_Problem description_: Please return every line of the records that contains the word "will".

Data records
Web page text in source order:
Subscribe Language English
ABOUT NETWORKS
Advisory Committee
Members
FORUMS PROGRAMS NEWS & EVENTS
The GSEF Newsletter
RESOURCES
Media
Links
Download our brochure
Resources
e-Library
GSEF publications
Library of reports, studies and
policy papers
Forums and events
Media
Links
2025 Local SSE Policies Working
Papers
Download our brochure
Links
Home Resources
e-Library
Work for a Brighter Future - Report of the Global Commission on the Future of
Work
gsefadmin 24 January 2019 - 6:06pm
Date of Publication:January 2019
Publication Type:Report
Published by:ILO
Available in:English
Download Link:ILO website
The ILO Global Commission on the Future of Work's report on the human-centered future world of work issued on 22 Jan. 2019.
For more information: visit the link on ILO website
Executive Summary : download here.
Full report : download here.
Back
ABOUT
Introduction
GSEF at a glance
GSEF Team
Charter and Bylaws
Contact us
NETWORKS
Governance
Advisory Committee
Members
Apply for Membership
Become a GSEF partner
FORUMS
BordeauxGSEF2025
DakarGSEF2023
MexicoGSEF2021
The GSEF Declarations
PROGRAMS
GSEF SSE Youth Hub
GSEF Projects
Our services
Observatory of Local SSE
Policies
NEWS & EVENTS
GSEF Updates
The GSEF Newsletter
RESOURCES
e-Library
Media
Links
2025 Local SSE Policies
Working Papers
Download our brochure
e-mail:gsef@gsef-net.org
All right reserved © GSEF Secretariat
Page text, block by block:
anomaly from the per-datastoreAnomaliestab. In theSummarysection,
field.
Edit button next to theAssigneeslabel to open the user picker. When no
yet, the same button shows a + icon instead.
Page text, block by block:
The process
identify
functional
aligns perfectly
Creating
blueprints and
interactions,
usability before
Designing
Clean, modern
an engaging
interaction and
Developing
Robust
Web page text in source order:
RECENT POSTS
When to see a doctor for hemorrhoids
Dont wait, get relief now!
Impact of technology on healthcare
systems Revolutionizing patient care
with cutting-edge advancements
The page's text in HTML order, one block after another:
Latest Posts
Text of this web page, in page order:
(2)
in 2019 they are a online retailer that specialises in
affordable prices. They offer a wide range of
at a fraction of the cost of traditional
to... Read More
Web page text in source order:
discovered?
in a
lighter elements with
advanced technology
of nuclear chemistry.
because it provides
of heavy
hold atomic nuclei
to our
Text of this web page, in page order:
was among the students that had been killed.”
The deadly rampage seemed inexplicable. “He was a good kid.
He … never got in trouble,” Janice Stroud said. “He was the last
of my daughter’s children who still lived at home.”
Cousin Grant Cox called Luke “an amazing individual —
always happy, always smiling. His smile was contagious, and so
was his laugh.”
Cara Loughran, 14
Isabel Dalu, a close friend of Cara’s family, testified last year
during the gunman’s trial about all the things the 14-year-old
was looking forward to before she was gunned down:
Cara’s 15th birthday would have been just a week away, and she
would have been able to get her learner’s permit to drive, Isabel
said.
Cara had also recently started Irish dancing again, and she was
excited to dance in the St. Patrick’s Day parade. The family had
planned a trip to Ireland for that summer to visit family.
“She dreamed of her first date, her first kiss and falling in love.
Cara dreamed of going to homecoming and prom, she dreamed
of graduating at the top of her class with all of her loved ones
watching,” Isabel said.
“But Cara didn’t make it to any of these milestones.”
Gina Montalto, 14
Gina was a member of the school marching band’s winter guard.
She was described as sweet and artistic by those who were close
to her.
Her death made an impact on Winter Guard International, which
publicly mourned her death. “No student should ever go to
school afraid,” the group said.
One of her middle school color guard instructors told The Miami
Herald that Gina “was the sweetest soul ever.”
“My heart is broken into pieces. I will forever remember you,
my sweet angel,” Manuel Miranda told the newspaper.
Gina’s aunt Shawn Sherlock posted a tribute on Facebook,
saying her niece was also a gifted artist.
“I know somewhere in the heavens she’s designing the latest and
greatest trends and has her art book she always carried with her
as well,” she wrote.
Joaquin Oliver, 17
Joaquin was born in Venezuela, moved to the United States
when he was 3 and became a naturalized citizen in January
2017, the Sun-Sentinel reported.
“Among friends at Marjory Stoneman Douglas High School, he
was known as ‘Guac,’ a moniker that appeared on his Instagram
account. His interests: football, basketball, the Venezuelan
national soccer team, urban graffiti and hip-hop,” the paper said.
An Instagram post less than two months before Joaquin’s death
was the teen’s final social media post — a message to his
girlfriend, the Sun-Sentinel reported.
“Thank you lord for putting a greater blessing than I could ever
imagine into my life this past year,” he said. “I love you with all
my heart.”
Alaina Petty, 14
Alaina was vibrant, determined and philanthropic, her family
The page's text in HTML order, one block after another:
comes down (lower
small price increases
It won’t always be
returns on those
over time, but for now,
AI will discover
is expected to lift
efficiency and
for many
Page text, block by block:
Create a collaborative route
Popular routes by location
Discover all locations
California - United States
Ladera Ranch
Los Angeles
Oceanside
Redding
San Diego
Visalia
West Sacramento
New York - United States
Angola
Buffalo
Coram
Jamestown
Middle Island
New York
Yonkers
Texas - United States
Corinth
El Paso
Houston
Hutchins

_Response to this task_:
“My heart is broken into pieces. I will forever remember you,
AI will discover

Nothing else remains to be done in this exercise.